Following this, register 124 outputs a 1100 0000 0000 0000 000 code. The 
one in the first position is retained since the result of the comparison 
indicates that the successive approximation voltage V.sub.ADJ is less than 
zero. The one in the second bit position causes the bottom plate of 
capacitor C2 to be switched to the full-scale voltage V.sub.FS which, in 
turn, causes one-quarter of the full-scale voltage V.sub.FS or 1.25 volts 
to appear on the top plate of capacitor C2. As a result, the input to 
comparator 126 is now a positive 0.25 volts (2.5+1.25-3.5). In this case, 
the output of comparator 126 indicates that the measured voltage is 
greater than zero. 
As a result, register 124 resets the second bit position to zero and 
outputs a 1010 0000 0000 0000 000 code.

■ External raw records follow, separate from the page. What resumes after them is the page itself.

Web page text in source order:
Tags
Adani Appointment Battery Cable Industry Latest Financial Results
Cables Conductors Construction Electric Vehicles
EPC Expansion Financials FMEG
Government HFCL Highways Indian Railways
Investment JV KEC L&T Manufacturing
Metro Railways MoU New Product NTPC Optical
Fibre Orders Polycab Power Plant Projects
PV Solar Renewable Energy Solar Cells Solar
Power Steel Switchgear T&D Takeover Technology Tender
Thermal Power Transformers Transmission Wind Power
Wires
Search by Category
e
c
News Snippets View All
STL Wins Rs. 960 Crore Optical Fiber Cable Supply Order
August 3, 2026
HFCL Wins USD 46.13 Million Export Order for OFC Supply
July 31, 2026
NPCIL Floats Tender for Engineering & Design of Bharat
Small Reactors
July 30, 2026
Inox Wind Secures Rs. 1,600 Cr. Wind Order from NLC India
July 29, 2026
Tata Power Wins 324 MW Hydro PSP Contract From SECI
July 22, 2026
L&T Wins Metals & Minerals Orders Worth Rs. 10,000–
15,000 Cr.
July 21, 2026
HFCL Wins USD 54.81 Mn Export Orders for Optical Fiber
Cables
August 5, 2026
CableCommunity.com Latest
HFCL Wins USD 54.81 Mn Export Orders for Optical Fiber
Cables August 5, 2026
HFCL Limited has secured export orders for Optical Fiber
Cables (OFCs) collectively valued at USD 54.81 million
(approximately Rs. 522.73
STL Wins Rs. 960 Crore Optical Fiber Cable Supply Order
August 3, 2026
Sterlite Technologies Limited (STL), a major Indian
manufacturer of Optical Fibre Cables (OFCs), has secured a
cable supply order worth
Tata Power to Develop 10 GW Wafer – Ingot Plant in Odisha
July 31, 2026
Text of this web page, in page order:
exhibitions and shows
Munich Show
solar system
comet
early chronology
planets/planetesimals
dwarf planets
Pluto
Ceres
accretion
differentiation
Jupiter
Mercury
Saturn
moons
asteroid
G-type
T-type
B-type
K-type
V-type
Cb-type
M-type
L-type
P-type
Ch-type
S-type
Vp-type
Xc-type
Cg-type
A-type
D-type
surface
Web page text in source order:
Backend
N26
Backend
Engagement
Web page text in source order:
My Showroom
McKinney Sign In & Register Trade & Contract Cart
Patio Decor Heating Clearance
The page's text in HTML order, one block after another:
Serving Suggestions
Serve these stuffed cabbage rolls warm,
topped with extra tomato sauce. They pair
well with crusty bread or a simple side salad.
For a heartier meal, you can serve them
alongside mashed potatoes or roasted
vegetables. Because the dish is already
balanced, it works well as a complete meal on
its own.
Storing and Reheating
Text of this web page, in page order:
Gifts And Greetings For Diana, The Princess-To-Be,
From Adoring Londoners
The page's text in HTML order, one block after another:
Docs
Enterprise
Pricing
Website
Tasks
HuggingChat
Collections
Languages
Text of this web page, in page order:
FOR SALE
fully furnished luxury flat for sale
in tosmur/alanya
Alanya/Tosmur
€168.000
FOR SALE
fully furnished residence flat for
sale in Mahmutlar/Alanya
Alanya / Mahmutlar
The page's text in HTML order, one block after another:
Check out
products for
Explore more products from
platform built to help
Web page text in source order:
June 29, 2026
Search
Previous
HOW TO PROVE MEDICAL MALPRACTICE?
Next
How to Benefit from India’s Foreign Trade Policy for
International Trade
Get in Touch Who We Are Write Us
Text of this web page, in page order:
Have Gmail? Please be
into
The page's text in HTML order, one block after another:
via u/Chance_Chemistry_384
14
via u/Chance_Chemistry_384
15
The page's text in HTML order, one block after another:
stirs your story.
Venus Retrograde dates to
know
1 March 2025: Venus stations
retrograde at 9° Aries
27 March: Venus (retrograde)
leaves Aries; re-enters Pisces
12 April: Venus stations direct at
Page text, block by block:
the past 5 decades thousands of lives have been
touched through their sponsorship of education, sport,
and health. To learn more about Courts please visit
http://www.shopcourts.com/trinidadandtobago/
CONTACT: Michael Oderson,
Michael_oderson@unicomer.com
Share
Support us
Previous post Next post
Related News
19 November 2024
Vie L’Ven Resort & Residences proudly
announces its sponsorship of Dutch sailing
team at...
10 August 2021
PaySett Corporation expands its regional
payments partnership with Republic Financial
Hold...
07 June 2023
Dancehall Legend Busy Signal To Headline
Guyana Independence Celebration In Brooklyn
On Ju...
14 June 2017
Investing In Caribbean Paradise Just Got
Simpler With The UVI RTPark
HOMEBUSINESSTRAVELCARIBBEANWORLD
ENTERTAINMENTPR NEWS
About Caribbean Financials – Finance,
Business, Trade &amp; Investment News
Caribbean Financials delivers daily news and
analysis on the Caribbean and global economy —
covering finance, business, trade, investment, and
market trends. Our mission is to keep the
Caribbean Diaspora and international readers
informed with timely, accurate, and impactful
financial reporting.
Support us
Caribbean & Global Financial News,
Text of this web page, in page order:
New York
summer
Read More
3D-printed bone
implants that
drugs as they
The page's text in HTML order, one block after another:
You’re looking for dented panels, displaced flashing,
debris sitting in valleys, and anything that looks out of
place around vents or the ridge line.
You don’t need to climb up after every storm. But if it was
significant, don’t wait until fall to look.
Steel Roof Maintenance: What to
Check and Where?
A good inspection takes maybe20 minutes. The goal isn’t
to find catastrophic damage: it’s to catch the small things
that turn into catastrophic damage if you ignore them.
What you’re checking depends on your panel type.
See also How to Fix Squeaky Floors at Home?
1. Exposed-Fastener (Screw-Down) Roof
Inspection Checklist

The one in the second bit 
position, in this case, is not retained since the result of the comparison 
indicates that the successive approximation voltage V.sub.ADJ is greater 
than zero. The zero in the second bit position causes the bottom plate of 
capacitor C2 to be switched back to ground, while the one in the third bit 
position causes the bottom plate of capacitor C3 to be switched to the 
full-scale voltage V.sub.FS. This step causes the input of comparator 126 
to be a negative voltage of 0.375 (2.5+0.625-3.5). The process then 
continues as described above until all but the last two capacitors of the 
array of FIG. 1 have been utilized. The last two capacitors are used to 
terminate the capacitor array in such a way that the transition point for 
the first code occurs at an input signal level different from zero, which 
reduces the noise produced by the A/D converter in its quiescent state. 
If the values of the capacitors in the array are chosen so that they 
increase in accordance with a binary geometric progression (1, 2, 4, 8, . 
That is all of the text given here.